India in sweet spot with lower deficits: Economic Survey

It predicts a growth rate of up to 8.5 per cent in 2015-16

Update: 2015-02-28 07:34 GMT
It says facts and fortune have aligned in India's favour and the country "has reached a sweet spot rare in the history of nations in which it could finally be launched on a double-digit growth trajectory". (Photo: PTI)
New Delhi: A bullish Economic Survey 2014-15 of the Narendra Modi government envisages “acche din” with the Indian economy growing by double digits, helping  in “wiping every tear from every eye” and big bang reforms over time. It predicts a growth rate of up to 8.5 per cent in 2015-16 (based on the new series), making India the fastest growing economy in the world.
 
The Economic Survey says a political mandate for reform and a benign external environment (led by a steep fall in crude oil prices) have created a momentous opportunity for the first-full fledged Modi government Budget to be presented on Saturday by finance minister Arun Jaitley.
 
It says facts and fortune have aligned in India’s favour and the country “has reached a sweet spot rare in the history of nations in which it could finally be launched on a double-digit growth trajectory”. 

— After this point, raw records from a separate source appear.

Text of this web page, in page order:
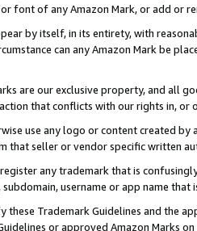
font of any Amazon Mark, or add or
by itself, in its entirety, with
can any Amazon Mark be
are our exclusive property, and all
that conflicts with our rights in, or
use any logo or content created
that seller or vendor specific written
any trademark that is
username or app name
Trademark Guidelines and the
or approved Amazon Marks
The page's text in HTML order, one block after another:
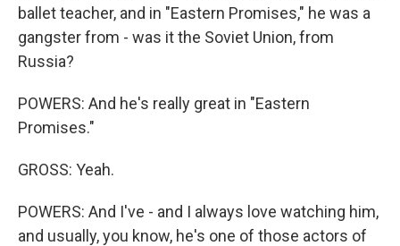
ballet teacher, and in "Eastern Promises," he was a
gangster from - was it the Soviet Union, from
Russia?
POWERS: And he's really great in "Eastern
Promises."
GROSS: Yeah.
POWERS: And I've - and I always love watching him,
and usually, you know, he's one of those actors of
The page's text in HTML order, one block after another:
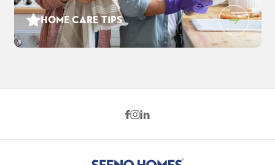
HOME CARE TIPS
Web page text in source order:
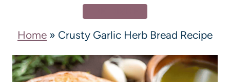
Home » Crusty Garlic Herb Bread Recipe
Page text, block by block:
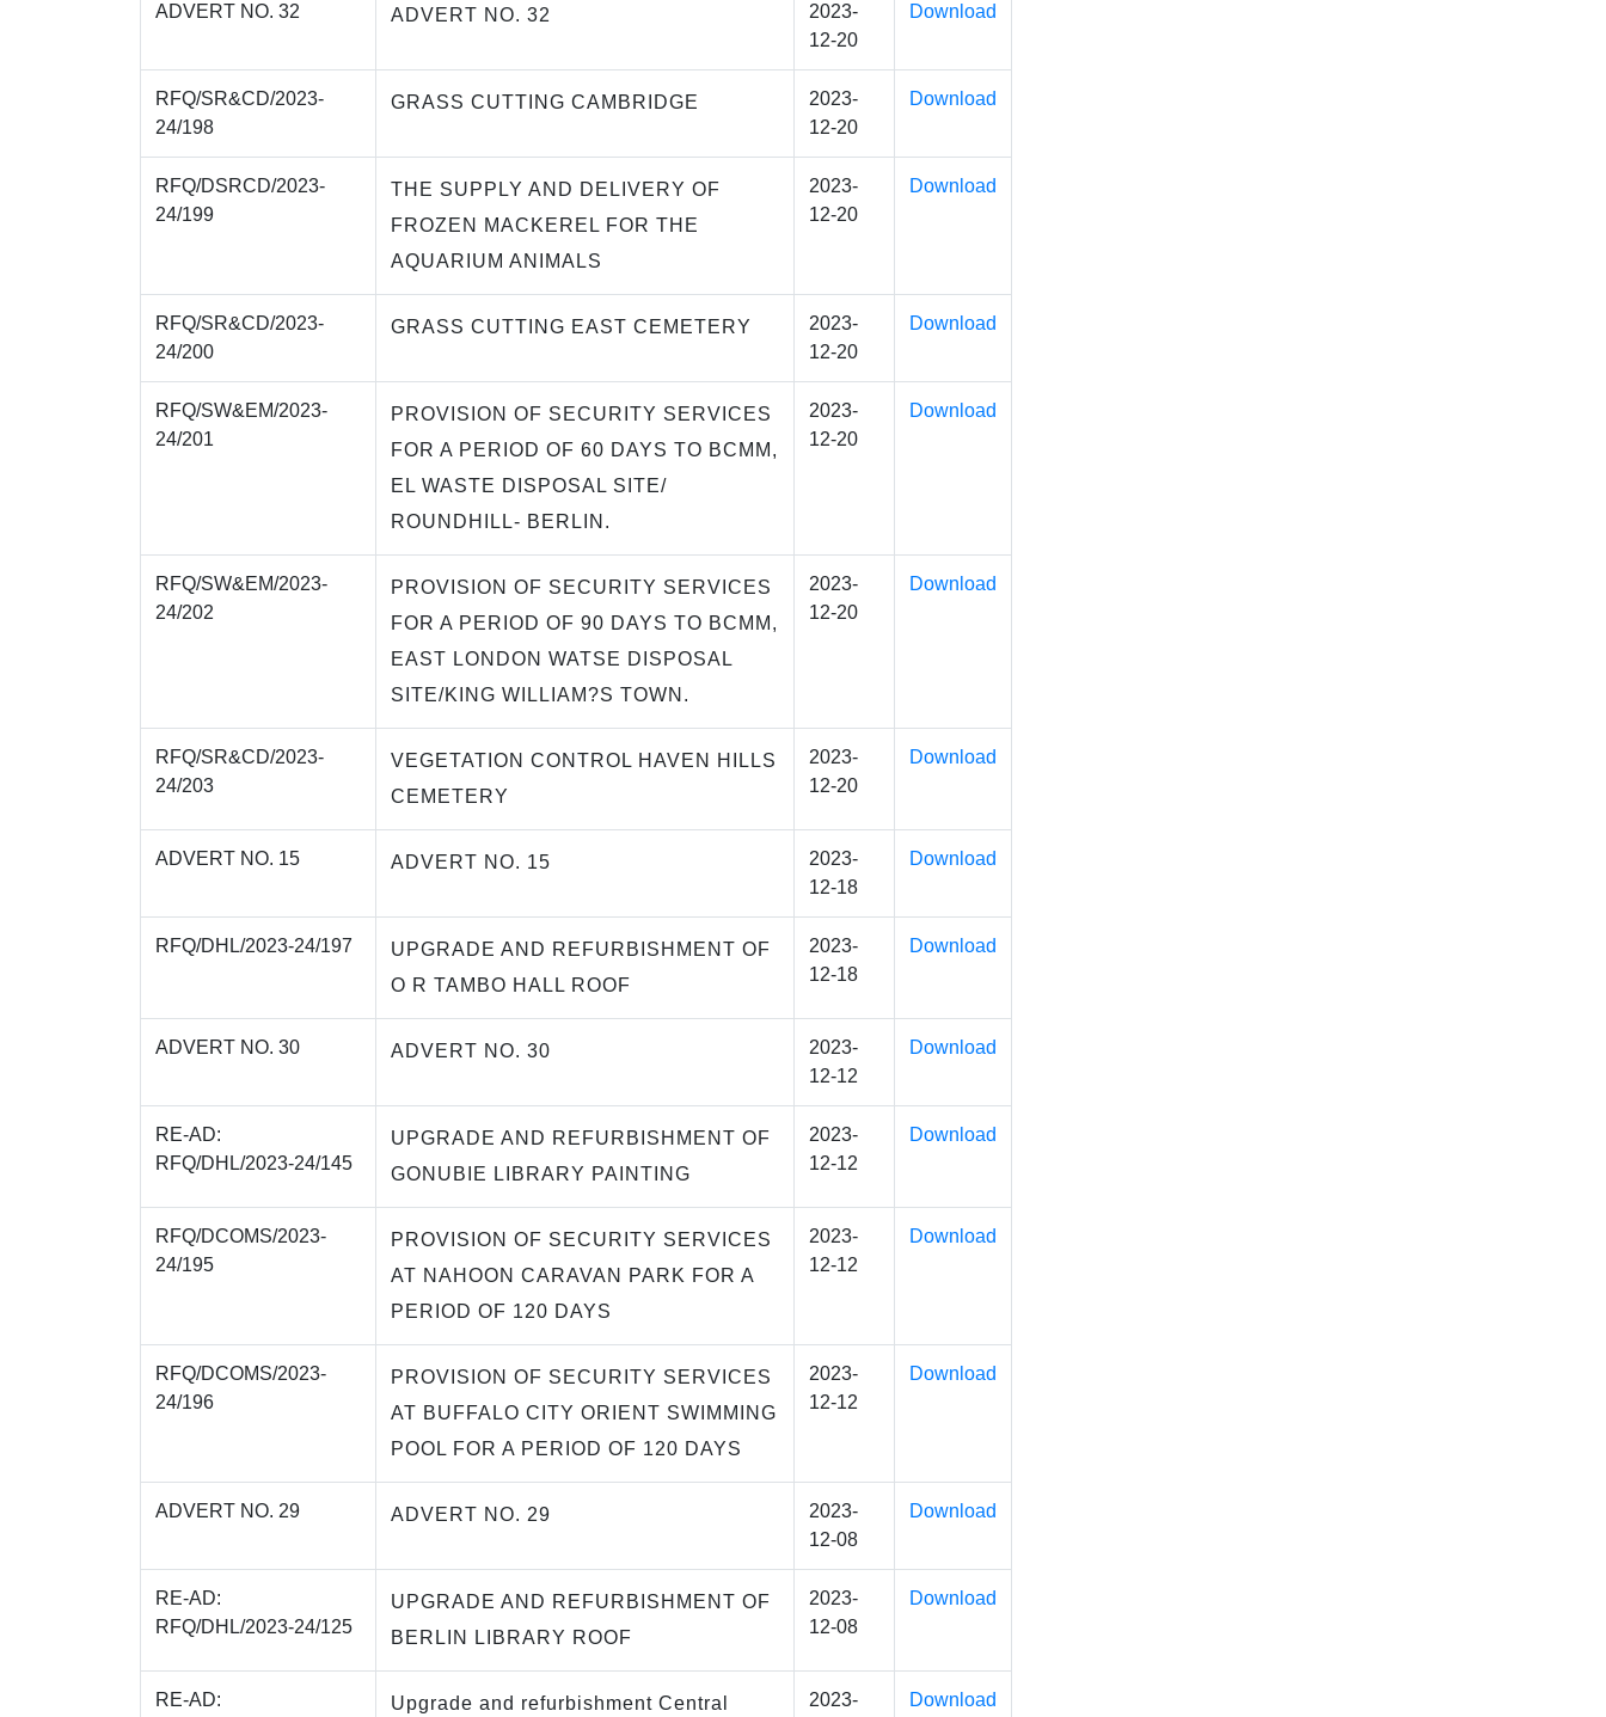
ADVERT NO. 32 ADVERT NO. 32
2023-
12-20
Download
RFQ/SR&CD/2023-
24/198
GRASS CUTTING CAMBRIDGE
2023-
12-20
Download
RFQ/DSRCD/2023-
24/199
THE SUPPLY AND DELIVERY OF
FROZEN MACKEREL FOR THE
AQUARIUM ANIMALS
2023-
12-20
Download
RFQ/SR&CD/2023-
24/200
GRASS CUTTING EAST CEMETERY
2023-
12-20
Download
RFQ/SW&EM/2023-
24/201
PROVISION OF SECURITY SERVICES
FOR A PERIOD OF 60 DAYS TO BCMM,
EL WASTE DISPOSAL SITE/
ROUNDHILL- BERLIN.
2023-
12-20
Download
RFQ/SW&EM/2023-
24/202
PROVISION OF SECURITY SERVICES
FOR A PERIOD OF 90 DAYS TO BCMM,
EAST LONDON WATSE DISPOSAL
SITE/KING WILLIAM?S TOWN.
2023-
12-20
Download
RFQ/SR&CD/2023-
24/203
VEGETATION CONTROL HAVEN HILLS
CEMETERY
2023-
12-20
Download
ADVERT NO. 15 ADVERT NO. 15
2023-
12-18
Download
RFQ/DHL/2023-24/197
UPGRADE AND REFURBISHMENT OF
O R TAMBO HALL ROOF
2023-
12-18
Download
ADVERT NO. 30 ADVERT NO. 30
2023-
12-12
Download
RE-AD:
RFQ/DHL/2023-24/145
UPGRADE AND REFURBISHMENT OF
GONUBIE LIBRARY PAINTING
2023-
12-12
Download
RFQ/DCOMS/2023-
24/195
PROVISION OF SECURITY SERVICES
AT NAHOON CARAVAN PARK FOR A
PERIOD OF 120 DAYS
2023-
12-12
Download
RFQ/DCOMS/2023-
24/196
PROVISION OF SECURITY SERVICES
AT BUFFALO CITY ORIENT SWIMMING
POOL FOR A PERIOD OF 120 DAYS
2023-
12-12
Download
ADVERT NO. 29 ADVERT NO. 29
2023-
12-08
Download
RE-AD:
RFQ/DHL/2023-24/125
UPGRADE AND REFURBISHMENT OF
BERLIN LIBRARY ROOF
2023-
12-08
Download
RE-AD: Upgrade and refurbishment Central 2023- Download

For the neo-middle class; the Survey promises  “opportunities for young, middle-class and aspirational India to realise its limitless potential”. It says that while daunting challenges endure, the strong political mandate for economic change has imbued optimism that they can be overcome. “India, in short, seems poised for propulsion”. 
 
 
In contrast to the Mid-Year Economic Analysis, the Survey asks the Centre to follow fiscal consolidation and adhering to its medium-term fiscal deficit target. 

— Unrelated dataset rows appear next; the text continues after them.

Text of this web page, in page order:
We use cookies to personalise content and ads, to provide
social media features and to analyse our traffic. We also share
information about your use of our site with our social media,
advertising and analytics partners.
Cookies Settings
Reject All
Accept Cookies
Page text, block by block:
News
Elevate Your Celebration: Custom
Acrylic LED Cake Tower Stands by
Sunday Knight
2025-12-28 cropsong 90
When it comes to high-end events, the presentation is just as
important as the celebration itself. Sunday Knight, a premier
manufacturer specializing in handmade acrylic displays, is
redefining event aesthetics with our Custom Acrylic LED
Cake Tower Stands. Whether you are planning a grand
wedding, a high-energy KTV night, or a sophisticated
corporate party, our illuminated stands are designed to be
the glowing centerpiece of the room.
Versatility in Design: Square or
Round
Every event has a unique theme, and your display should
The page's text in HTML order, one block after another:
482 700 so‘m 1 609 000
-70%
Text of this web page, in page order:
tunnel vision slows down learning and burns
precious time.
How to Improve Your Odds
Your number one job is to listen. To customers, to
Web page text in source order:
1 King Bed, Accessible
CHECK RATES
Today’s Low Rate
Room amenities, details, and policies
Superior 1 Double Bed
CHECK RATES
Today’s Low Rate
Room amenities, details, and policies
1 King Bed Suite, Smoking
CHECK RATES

With corporate investments down and no buoyancy in government taxes, the question arises from where the money for growth will come in. Here the Economic Survey expresses the hope that what roads and highways investment did during the NDA government under Atal Behari Vajpayee, railway investments will do during the Modi government.
 
“The present government can now do for the neglected railways sector what the previous NDA government did for rural roads. This impetus has the potential to crowd in greater private investment, and do so without jeopardising India’s public debt dynamics,” says the Survey.
 
On reforms, it asks the government to follow boldness in areas where policy levers can be more easily pulled by the Centre. It should be combined with incrementalism in  other areas that can cumulate over time to big-bang reforms. “That is the appropriate standard against which future reforms must be assessed,” it said. It says that India needs to follow “a persistent, encompassing, and creative incrementalism, but with bold steps in a few areas that signal a decisive departure from the past and that are aimed at addressing key problems such as ramping up investment, rationalising subsidies, creating a 
competitive, predictable, and clean tax policy environment, and accelerating disinvestment.”
 
The Survey says that in the short run, growth will receive a boost from lower oil prices, likely monetary policy easing and lower inflationary expectations and a normal monsoon.

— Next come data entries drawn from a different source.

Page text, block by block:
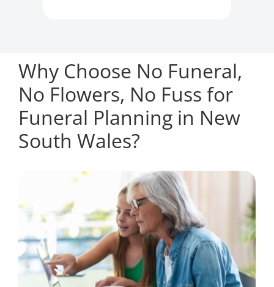
Why Choose No Funeral,
No Flowers, No Fuss for
Funeral Planning in New
South Wales?
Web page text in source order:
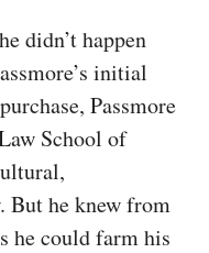
didn’t happen
initial
Passmore
School of
But he knew from
he could farm his
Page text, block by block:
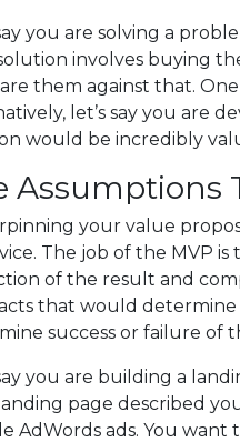
you are solving a
involves buying
them against that.
let’s say you are
would be incredibly
Assumptions
your value
The job of the MVP
of the result and
that would determine
success or failure of
you are building a
page described
AdWords ads. You want
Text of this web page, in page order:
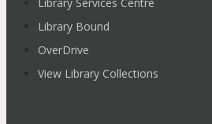
Library Bound
OverDrive
View Library Collections
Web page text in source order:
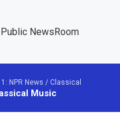
NewsRoom
1: NPR News / Classical
Music
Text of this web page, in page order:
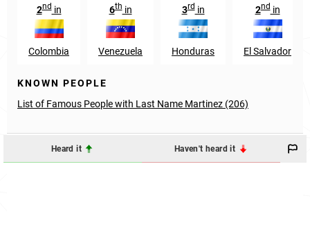
2ndin
Colombia
6thin
Venezuela
3rdin
Honduras
2ndin
El Salvador
KNOWN PEOPLE
List of Famous People with Last Name Martinez (206)
Heard it Haven't heard it
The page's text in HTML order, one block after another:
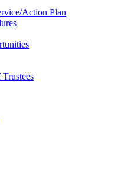
Action Plan
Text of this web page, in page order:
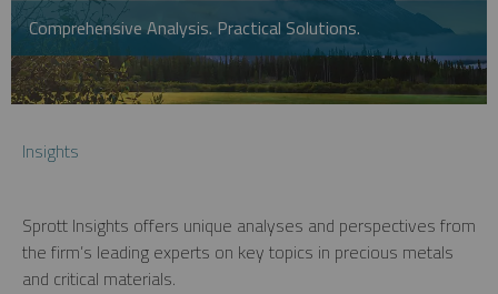
Comprehensive Analysis. Practical Solutions.
Insights
Sprott Insights offers unique analyses and perspectives from
the firm’s leading experts on key topics in precious metals
and critical materials.
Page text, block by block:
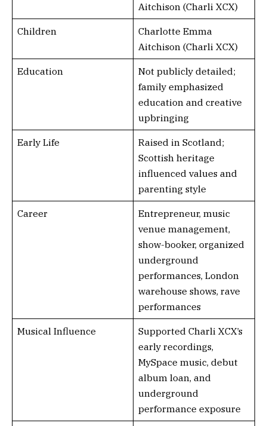
Aitchison (Charli XCX)
Children
Charlotte Emma
Aitchison (Charli XCX)
Education
Not publicly detailed;
family emphasized
education and creative
upbringing
Early Life
Raised in Scotland;
Scottish heritage
influenced values and
parenting style
Career
Entrepreneur, music
venue management,
show-booker, organized
underground
performances, London
warehouse shows, rave
performances
Musical Influence
Supported Charli XCX’s
early recordings,
MySpace music, debut
album loan, and
underground
performance exposure
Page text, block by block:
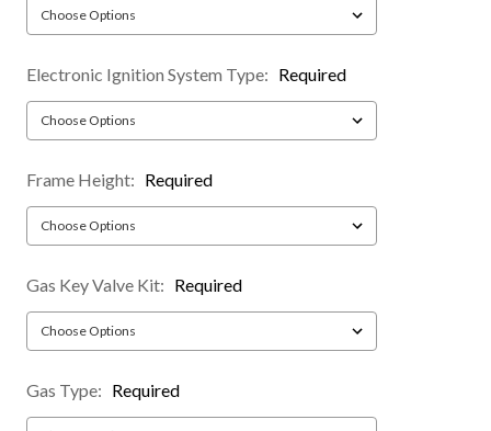
Electronic Ignition System Type: Required
Frame Height: Required
Gas Key Valve Kit: Required
Gas Type: Required

It predicts that the economy is likely to over-perform on the RBI’s inflation target by about 0.5-1.0 percentage points, opening up the space for further monetary policy easing. It estimate CPI based inflation for 2015-16 be in the 5-5.5 per cent range. 
The Survey says India can meet its short-term imperative of boosting public investment to revitalise growth with the need to maintain fiscal discipline by expenditure control and by switching expenditure from consumption to investment.
 
The Survey said that cash-based transfers based on the JAM number trinity, Jan Dhan, Aadhaar, Mobile offer exciting possibilities to effectively target public resources to those who need it most. It said that cash 
transfers can also augment the effectiveness of existing anti-poverty programmes like the MGNREGA. 
The current account deficit is expected to fall below one per cent in the next fiscal year on the back of easing of global commodity prices including petroleum products, the Economic Survey added.